Data provided:
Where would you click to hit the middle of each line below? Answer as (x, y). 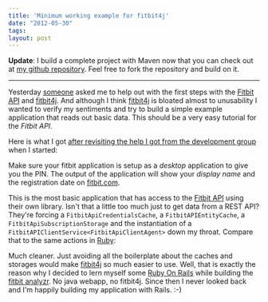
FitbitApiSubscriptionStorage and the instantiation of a (100, 224)
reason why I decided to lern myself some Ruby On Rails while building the (131, 273)
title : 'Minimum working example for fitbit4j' (89, 16)
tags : (17, 30)
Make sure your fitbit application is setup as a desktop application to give (128, 165)
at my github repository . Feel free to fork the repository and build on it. (124, 70)
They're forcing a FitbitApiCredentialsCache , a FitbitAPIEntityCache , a (127, 215)
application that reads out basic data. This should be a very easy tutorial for (132, 117)
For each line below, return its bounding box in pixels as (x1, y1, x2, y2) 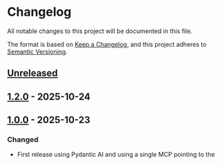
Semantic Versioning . (7, 47, 68, 56)
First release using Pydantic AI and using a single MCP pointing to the (17, 151, 215, 159)
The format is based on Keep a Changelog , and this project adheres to (7, 40, 207, 48)
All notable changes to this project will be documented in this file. (7, 27, 193, 35)
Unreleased (7, 67, 59, 79)
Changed (7, 135, 39, 144)
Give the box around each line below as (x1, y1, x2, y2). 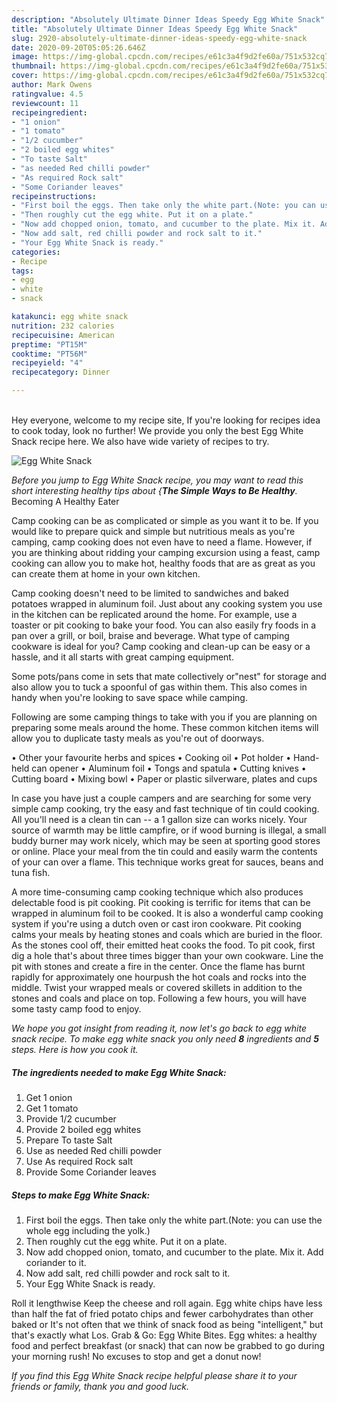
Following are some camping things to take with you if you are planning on (11, 711, 318, 723)
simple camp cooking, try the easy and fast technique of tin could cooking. (11, 803, 320, 815)
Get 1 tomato (25, 1102, 79, 1114)
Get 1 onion (25, 1091, 73, 1103)
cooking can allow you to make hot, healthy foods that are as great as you (11, 557, 316, 569)
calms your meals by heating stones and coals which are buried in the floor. (11, 929, 323, 940)
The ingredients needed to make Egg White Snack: (11, 1066, 227, 1078)
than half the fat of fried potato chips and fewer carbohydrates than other (11, 1307, 314, 1320)
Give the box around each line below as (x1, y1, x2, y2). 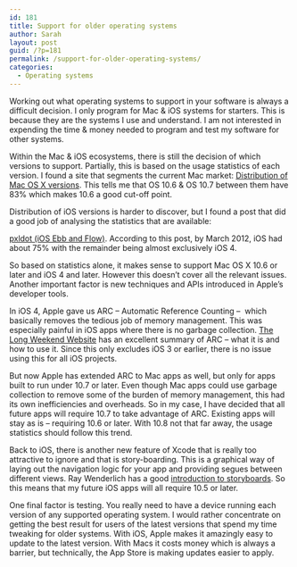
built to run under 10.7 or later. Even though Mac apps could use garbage (9, 379, 278, 390)
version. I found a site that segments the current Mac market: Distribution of (9, 170, 288, 180)
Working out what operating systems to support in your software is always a (9, 96, 289, 106)
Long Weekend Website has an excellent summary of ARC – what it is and (9, 334, 280, 345)
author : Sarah (9, 29, 62, 38)
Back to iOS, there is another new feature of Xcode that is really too (9, 444, 257, 455)
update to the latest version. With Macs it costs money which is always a (9, 538, 276, 548)
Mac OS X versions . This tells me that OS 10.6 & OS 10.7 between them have (9, 179, 289, 190)

Task brief: From the line that contains "Back to iOS, there" through the last line of the records above, copy every line exactly and leave out the rest.

Reply to the exercise:
Back to iOS, there is another new feature of Xcode that is really too (9, 444, 257, 455)
update to the latest version. With Macs it costs money which is always a (9, 538, 276, 548)
Mac OS X versions . This tells me that OS 10.6 & OS 10.7 between them have (9, 179, 289, 190)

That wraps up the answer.